*** Opening SUPPLIED ENTRIES ***
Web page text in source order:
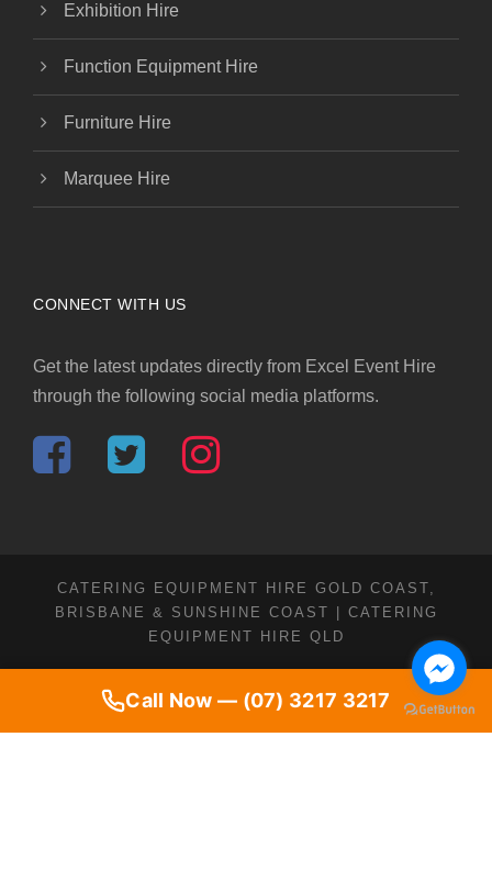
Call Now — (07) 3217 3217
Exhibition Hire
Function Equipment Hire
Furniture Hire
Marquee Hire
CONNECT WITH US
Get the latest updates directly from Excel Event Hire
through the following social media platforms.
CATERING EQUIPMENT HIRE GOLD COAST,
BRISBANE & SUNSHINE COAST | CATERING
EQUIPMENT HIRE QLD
*** Closing SUPPLIED ENTRIES ***
*** Opening SUPPLIED ENTRIES ***
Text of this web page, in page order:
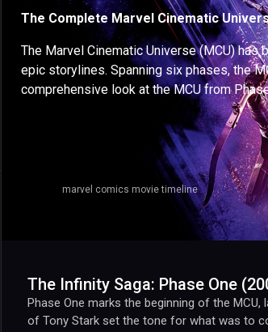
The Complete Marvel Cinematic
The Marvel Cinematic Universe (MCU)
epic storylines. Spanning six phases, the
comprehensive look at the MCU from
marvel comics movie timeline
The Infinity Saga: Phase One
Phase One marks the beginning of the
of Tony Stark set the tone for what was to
*** Closing SUPPLIED ENTRIES ***
*** Opening SUPPLIED ENTRIES ***
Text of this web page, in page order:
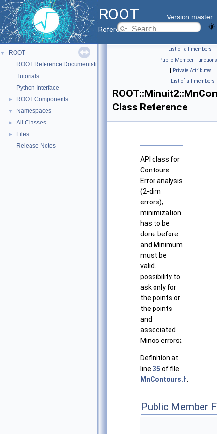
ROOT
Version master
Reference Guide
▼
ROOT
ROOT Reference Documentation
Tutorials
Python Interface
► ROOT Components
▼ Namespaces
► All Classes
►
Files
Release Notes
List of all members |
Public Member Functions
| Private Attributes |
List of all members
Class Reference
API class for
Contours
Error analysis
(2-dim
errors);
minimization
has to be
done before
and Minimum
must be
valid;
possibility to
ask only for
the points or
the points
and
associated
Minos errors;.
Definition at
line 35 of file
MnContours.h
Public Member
*** Closing SUPPLIED ENTRIES ***
## WHAT TO PRODUCE:
From the records above, transcribe exactly the lines starting at the one containing "Web page text" and ending at the one containing "EQUIPMENT HIRE QLD". Skip the pictures.

## THE ANSWER:
Web page text in source order:
Call Now — (07) 3217 3217
Exhibition Hire
Function Equipment Hire
Furniture Hire
Marquee Hire
CONNECT WITH US
Get the latest updates directly from Excel Event Hire
through the following social media platforms.
CATERING EQUIPMENT HIRE GOLD COAST,
BRISBANE & SUNSHINE COAST | CATERING
EQUIPMENT HIRE QLD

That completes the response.